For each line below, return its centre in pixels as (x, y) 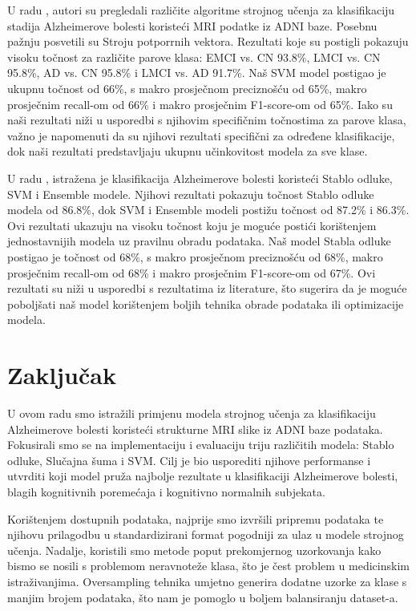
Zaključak (62, 375)
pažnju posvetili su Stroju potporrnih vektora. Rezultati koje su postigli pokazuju (208, 41)
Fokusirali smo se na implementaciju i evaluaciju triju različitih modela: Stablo (201, 445)
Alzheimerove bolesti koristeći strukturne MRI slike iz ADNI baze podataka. (195, 429)
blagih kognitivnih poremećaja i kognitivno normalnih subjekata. (166, 491)
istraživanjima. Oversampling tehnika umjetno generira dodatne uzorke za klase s (207, 581)
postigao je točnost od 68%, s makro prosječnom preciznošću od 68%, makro (195, 256)
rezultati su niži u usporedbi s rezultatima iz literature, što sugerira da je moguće (207, 288)
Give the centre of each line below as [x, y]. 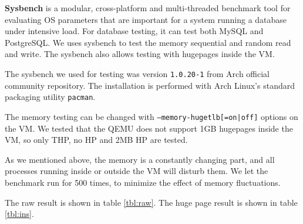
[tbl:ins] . [19, 214]
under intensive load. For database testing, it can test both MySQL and [134, 31]
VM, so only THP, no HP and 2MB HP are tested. [96, 140]
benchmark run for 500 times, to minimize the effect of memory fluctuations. [143, 182]
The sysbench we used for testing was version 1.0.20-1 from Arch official [137, 73]
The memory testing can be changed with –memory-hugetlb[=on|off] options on [151, 116]
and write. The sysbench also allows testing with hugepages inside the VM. [140, 54]
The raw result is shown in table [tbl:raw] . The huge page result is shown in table [151, 202]
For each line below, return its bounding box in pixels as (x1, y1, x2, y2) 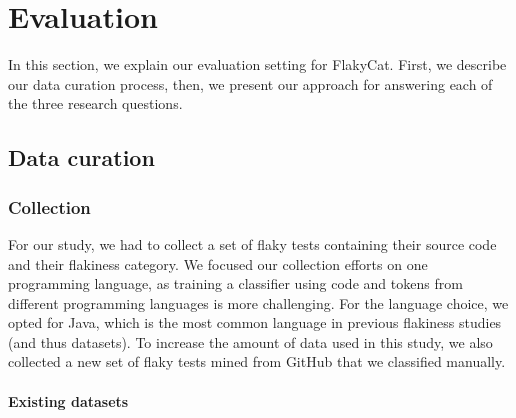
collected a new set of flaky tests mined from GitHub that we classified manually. (8, 351, 506, 372)
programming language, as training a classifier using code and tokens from (8, 273, 463, 294)
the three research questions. (8, 93, 183, 114)
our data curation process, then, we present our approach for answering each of (8, 73, 493, 94)
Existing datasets (8, 390, 129, 411)
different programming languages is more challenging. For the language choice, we (8, 292, 509, 313)
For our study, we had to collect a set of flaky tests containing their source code (8, 233, 497, 254)
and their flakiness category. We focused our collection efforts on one (8, 253, 428, 274)
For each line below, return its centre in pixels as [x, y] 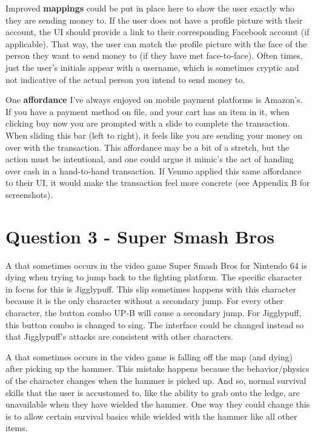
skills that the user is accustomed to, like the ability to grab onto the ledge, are [153, 392]
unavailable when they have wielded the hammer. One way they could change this [158, 404]
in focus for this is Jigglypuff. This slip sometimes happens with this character [151, 289]
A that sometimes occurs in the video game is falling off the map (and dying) [149, 356]
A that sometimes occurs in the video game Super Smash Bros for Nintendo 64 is [156, 265]
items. [17, 428]
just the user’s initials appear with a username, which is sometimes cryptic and [152, 67]
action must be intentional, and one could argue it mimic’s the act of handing [150, 159]
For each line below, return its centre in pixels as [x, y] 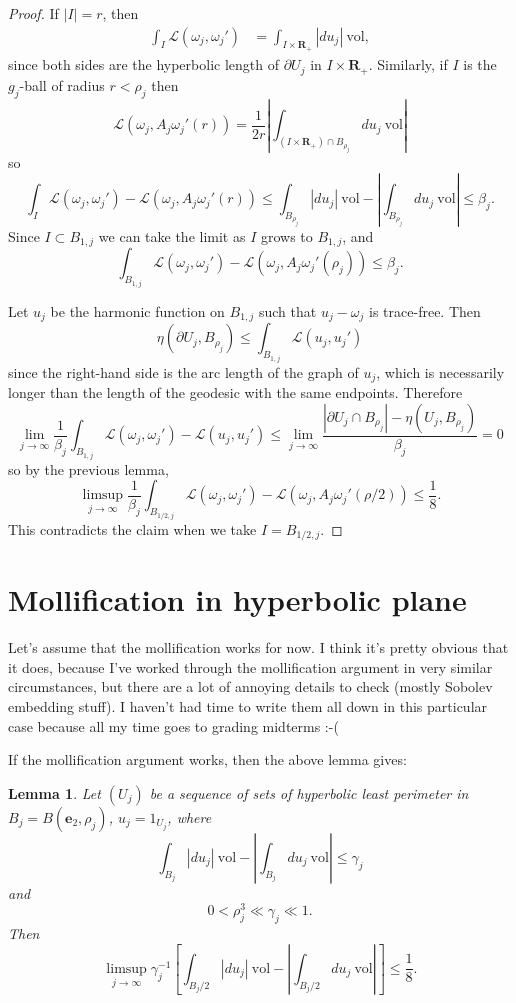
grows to [286, 235]
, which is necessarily [440, 371]
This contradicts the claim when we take [132, 528]
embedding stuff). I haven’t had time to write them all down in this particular [248, 706]
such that [287, 310]
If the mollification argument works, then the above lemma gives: [207, 759]
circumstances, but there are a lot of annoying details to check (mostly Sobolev [250, 686]
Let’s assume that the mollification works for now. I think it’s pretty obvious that [258, 647]
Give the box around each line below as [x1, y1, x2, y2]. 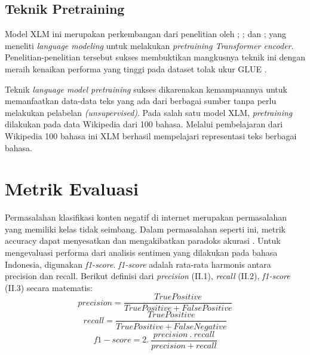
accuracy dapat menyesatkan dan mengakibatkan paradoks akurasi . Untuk [5, 234, 281, 247]
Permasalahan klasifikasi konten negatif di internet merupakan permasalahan [5, 211, 287, 224]
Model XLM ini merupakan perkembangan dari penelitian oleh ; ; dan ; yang [5, 27, 286, 40]
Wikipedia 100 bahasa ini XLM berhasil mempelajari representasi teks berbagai [5, 129, 297, 142]
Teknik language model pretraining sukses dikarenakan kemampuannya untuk [5, 82, 287, 95]
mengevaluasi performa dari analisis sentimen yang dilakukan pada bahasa [5, 246, 278, 259]
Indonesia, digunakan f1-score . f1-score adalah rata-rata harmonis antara [5, 258, 271, 270]
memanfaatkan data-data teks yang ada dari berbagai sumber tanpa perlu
-----
== Directions ==
Throughout the material above, find every line holding "then" and copy it.

== Reply ==
our data curation process, then, we present our approach for answering each of (8, 73, 493, 94)
If the mollification argument works, then the above lemma gives: [207, 759]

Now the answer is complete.